A method for dynamically allocating computer resources of a multi-node computer system comprising a first set of nodes and a second set of nodes, comprising:
Monitoring the performance of a plurality of services hosted on the multi-node system to generate performance metrics;
Generating a performance metric indicating the performance realized by each service of the plurality of services based on the step of monitoring the performance of a plurality of services;
The multi-node system includes a first set of nodes and a second set of nodes, the method further comprising:
Running a first multi-node server and a second multi-node server on the first set of nodes;
The plurality of services includes a first service and a second service hosted by the first multi-node server, and the method further includes:
The first multi-node server resources between the first service and the second service based on the performance metrics, wherein the first system component operating on the first set of nodes is Adjusting the allocation of
A second system component operating on the first set of nodes, the first set between the first multi-node server and the second multi-node server based on the performance metrics; Adjusting the resource allocation of the nodes.

The step further comprises:
The first system component detecting a service level violation for the first service;
In response to detecting a violation of the service level for the first service,
Said second system for said first system component to coordinate resource allocation of said first set of nodes between said first multi-node server and said second multi-node server; And sending a first request to the component.

Said step of said second system component adjusting resource allocation of said first set of nodes between said first multi-node server and said second multi-node server comprises said second system The method of claim 13, wherein a component includes assigning a node between the first multi-node server and the second multi-node server.

The step further comprises:
The first system component detecting a service level violation for the first service;
In response to detecting a violation of the service level for the first service, the first system component is configured to cause the first multiplicity between the first service and the second service. Adjusting the resource allocation of the node server.

The first multi-node server includes a first server instance and a second server instance;
The method of claim 16, wherein the step of adjusting resource allocation of the first multi-node server comprises causing the second server to host the first service.

The first multi-node server includes a first server instance and a second server instance;
The first server instance hosts at least one session for the first service;
The second server instance hosts at least one session for the first service;
The step of adjusting resource allocation of the first multi-node server includes adjusting a balance of sessions for the first service between the first server instance and the second server instance. The method of claim 16.

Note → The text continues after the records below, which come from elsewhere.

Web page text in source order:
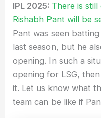
IPL 2025: There is
Rishabh Pant will be
Pant was seen
last season, but he
opening. In such a
opening for LSG,
it. Let us know what
team can be like if
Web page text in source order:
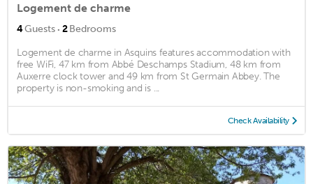
Logement de charme
4Guests · 2Bedrooms
Logement de charme in Asquins features accommodation with
free WiFi, 47 km from Abbé Deschamps Stadium, 48 km from
Auxerre clock tower and 49 km from St Germain Abbey. The
property is non-smoking and is ...
Check Availability
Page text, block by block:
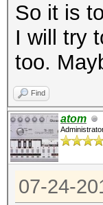
So it is
I will try
too.
Find
atom
07-24-
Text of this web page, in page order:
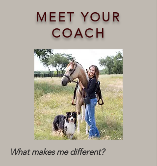
MEET YOUR
COACH
What makes me different?
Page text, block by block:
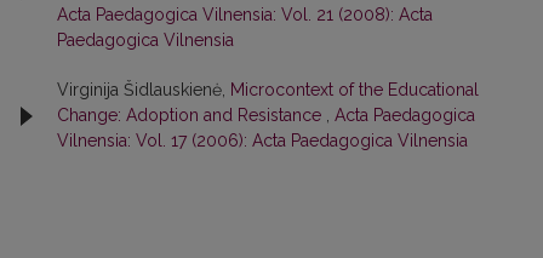
Acta Paedagogica Vilnensia: Vol. 21 (2008): Acta
Paedagogica Vilnensia
Virginija Šidlauskienė, Microcontext of the Educational
Change: Adoption and Resistance
Acta Paedagogica
Vilnensia: Vol. 17 (2006): Acta Paedagogica Vilnensia
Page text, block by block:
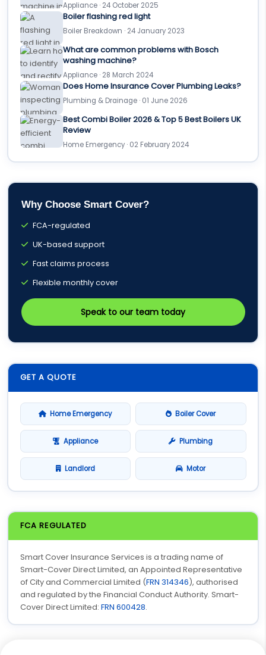
Appliance · 24 October 2025
Boiler flashing red light
Boiler Breakdown · 24 January 2023
What are common problems with Bosch
washing machine?
Appliance · 28 March 2024
Does Home Insurance Cover Plumbing Leaks?
Plumbing & Drainage · 01 June 2026
Best Combi Boiler 2026 & Top 5 Best Boilers UK
Review
Home Emergency · 02 February 2024
Why Choose Smart Cover?
FCA-regulated
UK-based support
Fast claims process
Flexible monthly cover
Speak to our team today
GET A QUOTE
Home Emergency Boiler Cover
Appliance Plumbing
Landlord Motor
FCA REGULATED
Smart Cover Insurance Services is a trading name of
Smart-Cover Direct Limited, an Appointed Representative
of City and Commercial Limited (FRN 314346), authorised
and regulated by the Financial Conduct Authority. Smart-
Cover Direct Limited: FRN 600428.
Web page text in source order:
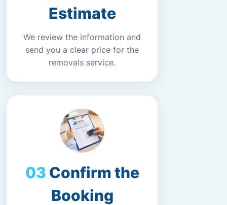
Estimate
We review the information and
send you a clear price for the
removals service.
Confirm the
Booking
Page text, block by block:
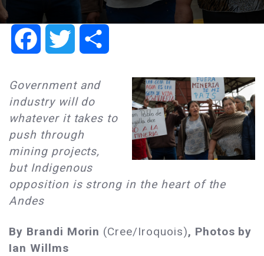
FacebookTwitter
Government and
industry will do
whatever it takes to
push through
mining projects,
but Indigenous
opposition is strong in the heart of the
Andes
By Brandi Morin (Cree/Iroquois), Photos by
Ian Willms
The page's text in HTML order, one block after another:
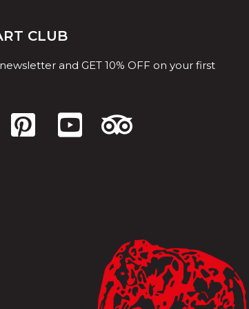
CLUB
and GET 10% OFF on your first
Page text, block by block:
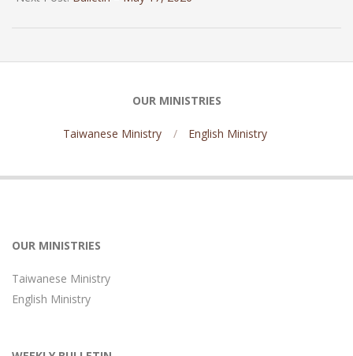
OUR MINISTRIES
Taiwanese Ministry English Ministry
OUR MINISTRIES
Taiwanese Ministry
English Ministry
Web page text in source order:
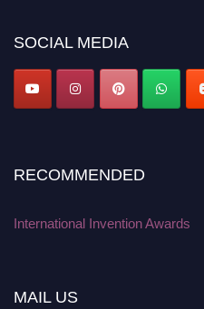
SOCIAL MEDIA
RECOMMENDED
International Invention Awards
MAIL US
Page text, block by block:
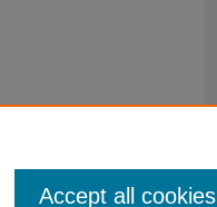
Accept all cookies
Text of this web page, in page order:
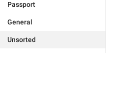
Passport
General
Unsorted
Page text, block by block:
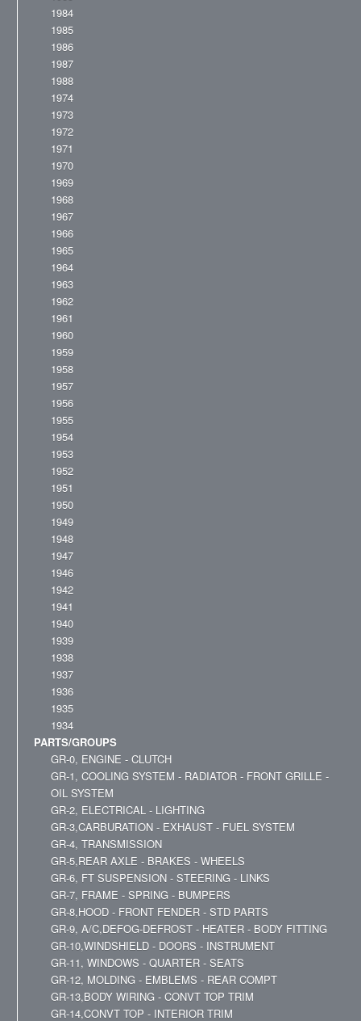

The method of claim 14, wherein in response to receiving the first request, the second system component provides another server instance of the first multi-node server to another node.

The first set of nodes is a first cluster of nodes sharing access to at least one persistent storage;
The second system component sends a second request to a third system component running on the multi-node system to request another node;
The method of claim 19, wherein the third system component assigns a node between the first cluster and another cluster in the multi-node system based on the performance metrics.

Providing another server instance causes the first system component to send a message to the second system component to indicate that the other server instance is available. 19. The method according to 19.